🧐 Astute readers of HUSTLE & FLOW may have noticed that I skipped a couple editions in these early months of 2025.
I’ve been out and about, while churning out content in other formats: a keynote for Dakar Music Expo, a cool podcast episode with Ventures Valley, and interviews for Semafor and Escape Magazine.
But also, I’ve been thinking about how to refresh my writing, in order to keep delivering value to the ecosystem, while keeping me motivated enough to continue to spend my free time on it 😅
With the recent proliferation of African Creative and Sports industries coverage in the media and through specialized newsletters, there is less of a need for me to highlight news or showcase achievements from key players - others are now doing this very well.
Last month, HUSTLE & FLOW turned 5 years old 🤯, and I’d like to find new ways to have impact. I have some ideas, but I’d love to hear yours:
What would you like me to write or talk about?
What would you like this content to look like?
How would you like to consume it?
Tell me. I’m taking notes ✍️
In the meantime, you’ll find my thoughts about the past couple of months’ key topics below.
And if you don’t already, don’t forget to subscribe, so that you don’t get left out of what comes next.
BROADCASTING
📆 Canal+ has extended its MultiChoice takeover deadline by six months.
The merger timeline stretching to October 2025 isn't just regulatory red tape. It's six more months of uncertainty for an industry already navigating treacherous waters.

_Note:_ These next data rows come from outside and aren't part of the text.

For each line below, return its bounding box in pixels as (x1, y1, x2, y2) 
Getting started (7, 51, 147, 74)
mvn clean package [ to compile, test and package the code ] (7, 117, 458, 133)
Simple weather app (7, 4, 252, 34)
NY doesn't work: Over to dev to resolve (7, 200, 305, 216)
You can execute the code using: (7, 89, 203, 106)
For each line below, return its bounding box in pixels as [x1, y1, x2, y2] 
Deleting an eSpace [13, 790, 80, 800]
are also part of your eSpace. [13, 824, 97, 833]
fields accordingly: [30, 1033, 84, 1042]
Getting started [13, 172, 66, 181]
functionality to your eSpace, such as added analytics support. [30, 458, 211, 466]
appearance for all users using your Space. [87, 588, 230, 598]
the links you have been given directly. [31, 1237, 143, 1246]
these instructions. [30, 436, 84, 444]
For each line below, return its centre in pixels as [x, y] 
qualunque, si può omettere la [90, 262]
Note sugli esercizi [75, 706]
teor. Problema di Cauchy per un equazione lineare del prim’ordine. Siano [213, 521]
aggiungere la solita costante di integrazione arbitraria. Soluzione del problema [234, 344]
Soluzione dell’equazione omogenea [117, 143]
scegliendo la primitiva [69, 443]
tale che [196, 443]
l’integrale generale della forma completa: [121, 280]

Here's what this delay actually means for African creators:
🤷🏽 Content commissioning decisions are likely stalled until the merger's fate is clear. That's potentially six more months of "we'll get back to you" for producers pitching new shows.

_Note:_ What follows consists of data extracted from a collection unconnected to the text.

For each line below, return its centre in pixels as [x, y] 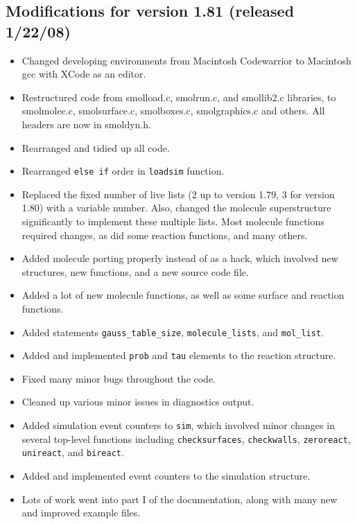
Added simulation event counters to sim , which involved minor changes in [178, 425]
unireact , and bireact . [73, 452]
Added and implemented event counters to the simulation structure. [166, 476]
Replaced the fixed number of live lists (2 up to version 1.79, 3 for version [178, 194]
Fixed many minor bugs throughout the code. [119, 378]
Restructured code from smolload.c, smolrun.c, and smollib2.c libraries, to [179, 97]
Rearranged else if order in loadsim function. [123, 171]
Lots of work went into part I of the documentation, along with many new [180, 499]
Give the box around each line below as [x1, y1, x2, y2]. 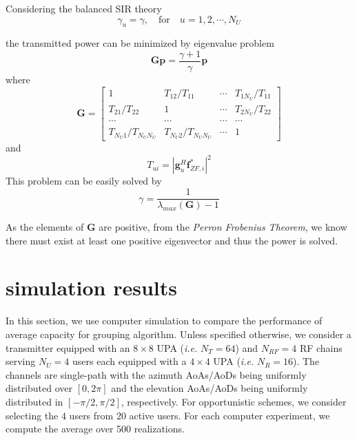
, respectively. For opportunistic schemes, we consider [121, 394, 347, 408]
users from [69, 408, 114, 422]
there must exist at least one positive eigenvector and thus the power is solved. [6, 233, 338, 247]
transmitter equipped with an [6, 340, 130, 355]
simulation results [6, 273, 178, 302]
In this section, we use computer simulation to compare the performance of [6, 313, 323, 328]
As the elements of [6, 220, 84, 234]
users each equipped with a [72, 354, 187, 368]
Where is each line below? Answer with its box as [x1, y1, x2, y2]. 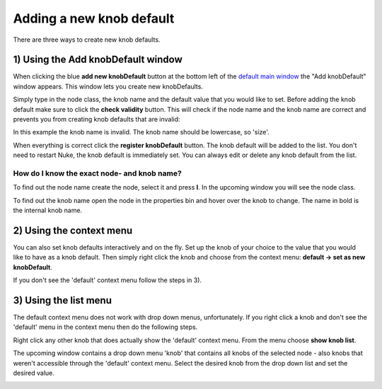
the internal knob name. [13, 206, 83, 215]
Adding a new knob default [13, 11, 175, 26]
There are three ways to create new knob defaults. [13, 35, 161, 44]
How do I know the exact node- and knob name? [13, 168, 182, 178]
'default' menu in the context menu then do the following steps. [13, 323, 198, 332]
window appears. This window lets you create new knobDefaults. [13, 82, 203, 91]
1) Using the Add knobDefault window [13, 54, 183, 66]
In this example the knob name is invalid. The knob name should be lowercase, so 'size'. [13, 128, 270, 137]

For context, Canal+ (with 9.69M subscribers in Africa/Asia but 26.93M worldwide) is attempting to swallow MultiChoice (with roughly 16M subscribers) to create the continent's undisputed pay-TV behemoth.

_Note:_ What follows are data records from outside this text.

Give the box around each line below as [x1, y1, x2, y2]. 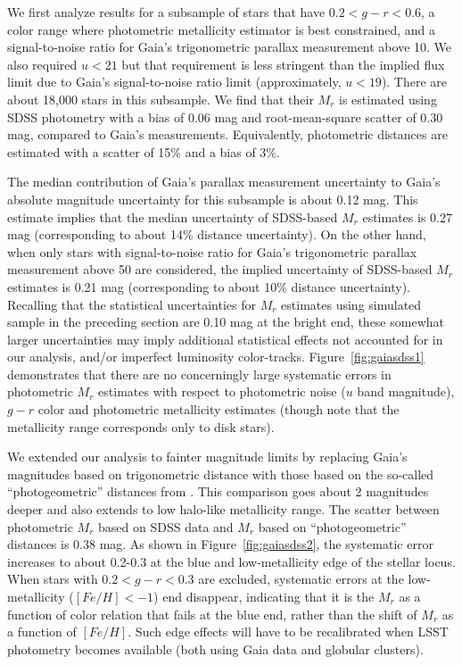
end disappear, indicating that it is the [162, 587, 375, 605]
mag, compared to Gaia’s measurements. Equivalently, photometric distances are [7, 125, 448, 144]
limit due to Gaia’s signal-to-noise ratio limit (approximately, [7, 72, 342, 91]
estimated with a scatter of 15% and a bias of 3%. [7, 142, 280, 161]
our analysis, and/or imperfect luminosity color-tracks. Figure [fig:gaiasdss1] [7, 347, 425, 366]
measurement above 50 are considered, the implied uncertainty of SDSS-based [7, 260, 433, 278]
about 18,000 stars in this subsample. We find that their [7, 89, 314, 108]
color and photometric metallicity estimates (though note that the [37, 400, 400, 419]
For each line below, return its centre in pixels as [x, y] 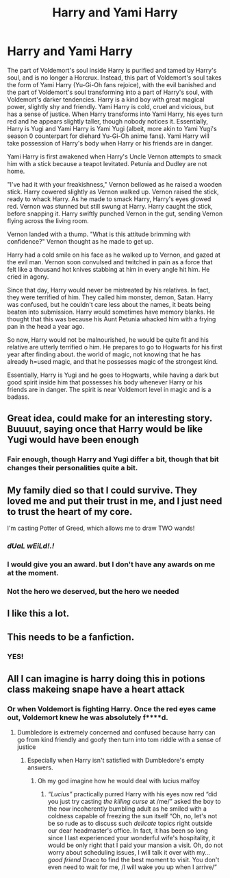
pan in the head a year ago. [46, 326]
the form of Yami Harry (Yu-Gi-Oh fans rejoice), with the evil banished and [112, 84]
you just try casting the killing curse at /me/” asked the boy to [134, 802]
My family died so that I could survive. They [102, 490]
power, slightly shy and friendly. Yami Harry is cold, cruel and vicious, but [111, 106]
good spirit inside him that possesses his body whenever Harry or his [105, 382]
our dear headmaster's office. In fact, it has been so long [128, 831]
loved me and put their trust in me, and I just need [115, 501]
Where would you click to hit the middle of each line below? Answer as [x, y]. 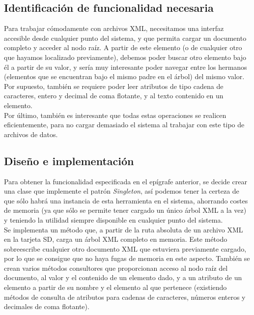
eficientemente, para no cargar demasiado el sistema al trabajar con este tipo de [124, 125]
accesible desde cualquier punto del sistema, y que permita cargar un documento [125, 38]
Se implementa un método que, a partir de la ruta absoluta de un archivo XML [124, 229]
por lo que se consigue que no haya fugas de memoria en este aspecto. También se [127, 258]
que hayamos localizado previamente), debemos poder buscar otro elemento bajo [125, 57]
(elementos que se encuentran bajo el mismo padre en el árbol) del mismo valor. [124, 76]
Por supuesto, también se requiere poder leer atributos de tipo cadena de [114, 86]
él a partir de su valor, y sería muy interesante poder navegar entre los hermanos [126, 67]
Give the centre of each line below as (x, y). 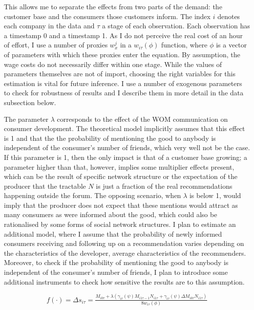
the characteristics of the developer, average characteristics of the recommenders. (125, 253)
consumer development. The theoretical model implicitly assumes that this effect (125, 128)
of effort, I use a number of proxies (56, 45)
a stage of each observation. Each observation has (176, 26)
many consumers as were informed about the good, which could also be (111, 214)
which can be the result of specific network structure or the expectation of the (121, 176)
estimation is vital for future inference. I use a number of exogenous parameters (123, 83)
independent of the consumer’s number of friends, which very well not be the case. (127, 147)
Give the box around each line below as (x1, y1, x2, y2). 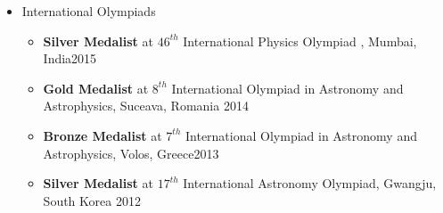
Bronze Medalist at (43, 126, 162, 144)
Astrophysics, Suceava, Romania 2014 (43, 96, 249, 115)
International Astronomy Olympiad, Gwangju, (183, 174, 437, 193)
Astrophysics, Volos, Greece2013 (43, 143, 219, 162)
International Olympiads (21, 2, 156, 20)
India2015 (43, 49, 97, 68)
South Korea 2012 (43, 191, 141, 209)
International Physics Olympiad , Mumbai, (183, 31, 417, 50)
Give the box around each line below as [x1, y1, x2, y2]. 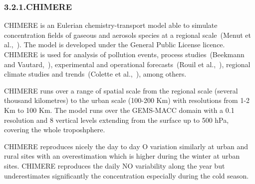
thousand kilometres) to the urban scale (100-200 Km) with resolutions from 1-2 [4, 95, 250, 105]
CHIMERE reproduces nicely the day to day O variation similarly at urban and [4, 141, 249, 151]
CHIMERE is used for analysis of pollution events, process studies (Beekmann [4, 49, 245, 59]
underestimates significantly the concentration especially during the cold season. [4, 170, 249, 181]
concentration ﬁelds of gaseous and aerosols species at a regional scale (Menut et [4, 29, 251, 40]
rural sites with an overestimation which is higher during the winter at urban [4, 151, 240, 161]
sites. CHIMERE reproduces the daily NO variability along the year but [4, 160, 225, 171]
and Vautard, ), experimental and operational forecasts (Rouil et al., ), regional [4, 59, 251, 69]
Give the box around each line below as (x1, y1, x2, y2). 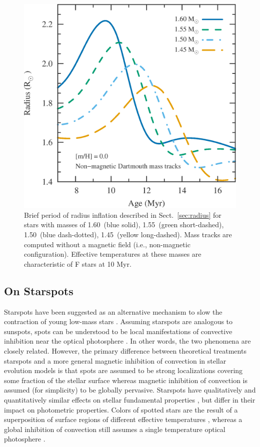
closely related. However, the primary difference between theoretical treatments (4, 346, 246, 356)
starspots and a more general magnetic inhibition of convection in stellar (4, 355, 226, 366)
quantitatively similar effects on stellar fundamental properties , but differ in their (4, 394, 255, 405)
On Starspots (4, 283, 73, 298)
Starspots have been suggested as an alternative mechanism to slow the (4, 306, 222, 317)
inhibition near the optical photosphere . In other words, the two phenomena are (4, 336, 251, 346)
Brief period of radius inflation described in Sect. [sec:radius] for (24, 209, 221, 220)
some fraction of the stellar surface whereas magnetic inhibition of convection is (4, 375, 248, 385)
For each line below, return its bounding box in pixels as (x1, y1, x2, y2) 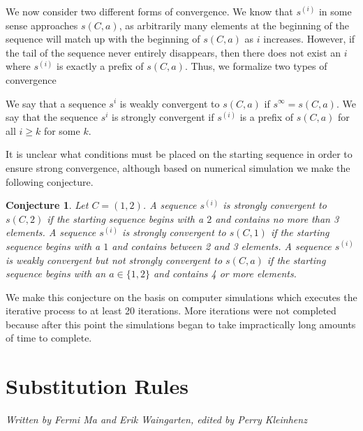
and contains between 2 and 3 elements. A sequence (112, 238, 332, 253)
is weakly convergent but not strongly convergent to (6, 252, 223, 267)
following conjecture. (6, 174, 94, 189)
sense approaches (6, 17, 78, 32)
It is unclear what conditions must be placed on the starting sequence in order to (6, 147, 353, 161)
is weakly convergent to (119, 96, 220, 110)
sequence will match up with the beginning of (6, 31, 200, 46)
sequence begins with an (6, 266, 106, 281)

🕸️In the long run, with Canal+ aiming to quintuple subscribers to 100M globally, the merged entity would control an unprecedented share of Africa's limited distribution channels.
Less competition has rarely meant better deals for creators. Which takes us to…
CONTENT DISTRIBUTION
We have a distribution problem on the continent.
📤 In fact, distribution - not financing, not the skills gap - is the most pressing challenge stifling the growth of the African creative sector right now.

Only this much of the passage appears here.